§ Data to process:
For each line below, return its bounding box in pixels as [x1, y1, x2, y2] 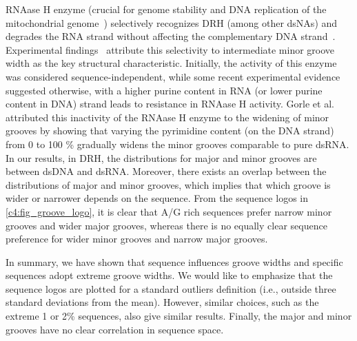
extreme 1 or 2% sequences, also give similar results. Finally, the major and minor [6, 309, 352, 323]
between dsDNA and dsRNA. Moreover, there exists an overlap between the [6, 164, 327, 178]
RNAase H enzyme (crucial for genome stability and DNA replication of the [6, 2, 327, 16]
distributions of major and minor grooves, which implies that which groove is [6, 177, 331, 192]
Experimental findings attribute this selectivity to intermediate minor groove [6, 42, 335, 56]
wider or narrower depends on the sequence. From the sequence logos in [6, 191, 308, 205]
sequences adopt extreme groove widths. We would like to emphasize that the [6, 268, 333, 282]
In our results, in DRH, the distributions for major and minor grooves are [6, 150, 317, 165]
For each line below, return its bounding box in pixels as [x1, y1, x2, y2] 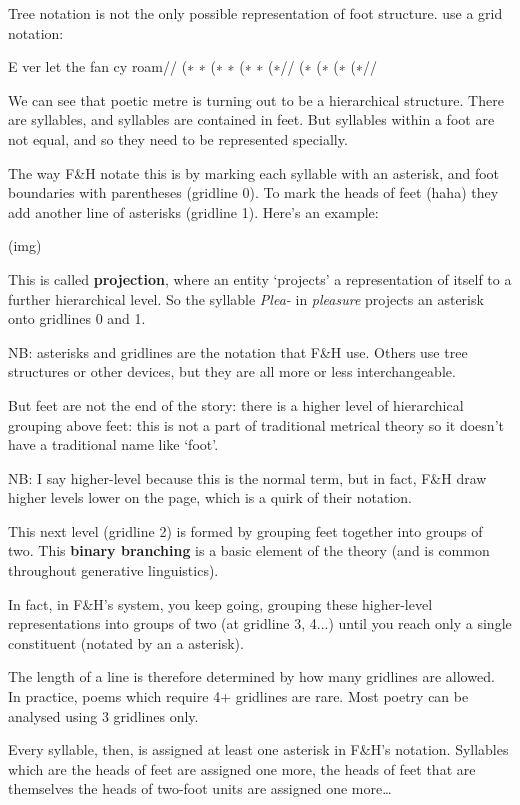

§ What you need to do:
Beginning with the line containing "RNAase H enzyme" and ending with the last line of the listing above, output those lines exactly as written, without pictures.

§ Your solution:
RNAase H enzyme (crucial for genome stability and DNA replication of the [6, 2, 327, 16]
distributions of major and minor grooves, which implies that which groove is [6, 177, 331, 192]
Experimental findings attribute this selectivity to intermediate minor groove [6, 42, 335, 56]
wider or narrower depends on the sequence. From the sequence logos in [6, 191, 308, 205]
sequences adopt extreme groove widths. We would like to emphasize that the [6, 268, 333, 282]
In our results, in DRH, the distributions for major and minor grooves are [6, 150, 317, 165]
For each line below, return its bounding box in pixels as [x1, y1, x2, y2] 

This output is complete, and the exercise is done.